Still dominating the market is still the Euro Zones sovereign debt crisis which is really nothing new, however what added was Hungary's inability to address their own respective debt obligation that also carried a relative relation with France's probability of being in the same boat. With all these negative sentiments hoovering above the USD ability to sustain its current levels that even on the technical perspective the promising outlook for the dollar is still very much intact.
As described with the corresponding chart, the relative HI-LO configuration of the USDX has more momentum to attain what we have already anticipated for sometime now. The increase in volumes and open interest has fueled the market and reinforced its trend. We would rather not speculate as to when a possible reversal nor a price change would occur. Not that we have been bias but the trending trades has been in line with the strength of the USD as a flight to quality investment alternative as to the European currencies deteriorating value.
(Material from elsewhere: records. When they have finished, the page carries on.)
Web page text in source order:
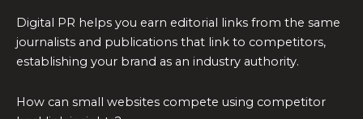
Digital PR helps you earn editorial links from the same
journalists and publications that link to competitors,
establishing your brand as an industry authority.
How can small websites compete using competitor
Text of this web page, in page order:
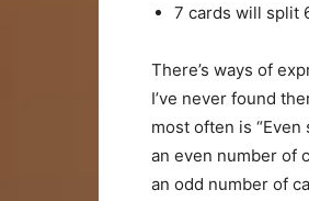
7 cards will split
There’s ways of
I’ve never found
most often is
an even number of
an odd number of
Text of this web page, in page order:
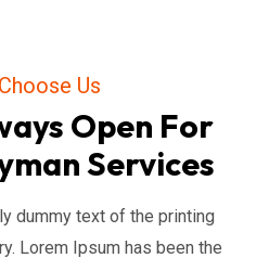
Us
Open For
Services
dummy text of the printing
Lorem Ipsum has been the
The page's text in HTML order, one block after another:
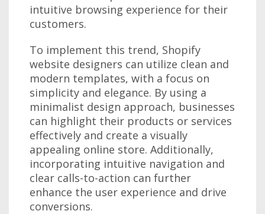
intuitive browsing experience for their
customers.
To implement this trend, Shopify
website designers can utilize clean and
modern templates, with a focus on
simplicity and elegance. By using a
minimalist design approach, businesses
can highlight their products or services
effectively and create a visually
appealing online store. Additionally,
incorporating intuitive navigation and
clear calls-to-action can further
enhance the user experience and drive
conversions.

Gold's price corrections lower has only be in line with the relationship of the Euros weakness rather than USD strength that also played a significant role to the cash investment flow of investors that saw the weakness of the stock market's closing lower for the week. The possibility of the Dow Jones to continue to move lower is greater than the last period where it would have to retrace its low price levels from the 900 Pt's. drop although, in a slower fashion as computer triggered orders during those times would have to be even-out for the least. There is no certainty as to this approach as it is more speculative in nature. Although, history does repeat itself as the market also tends to follow its wave pattern but this time on a technical perspective may create a falling wedge in the near term perspective. As of now the configuration would not be seen as it is still in the making. Although, the probability that we may also be wrong as newer fundamentals would disrupt this scenario whenever a new money flow will be back in the stock whenever the USD make is corrective movement. On the daily basis the negative divergence on the top side of the USD and the diagonal line lower relative to the RSI and percentage rate shows a corrective move on a technical basis is expected. But price adjustments lower will just check the overbought and resume its price levels higher on a later day.
We would be monitoring the volumes, open interest after the expiration of the June USDX, money flow, the average directional index and the investors / traders commitments on their positions that shows the actual sentiments of their trades. This is it for now and more to follow within the week's trading sessions as they develop.
Best to your trades and stay on top of the market!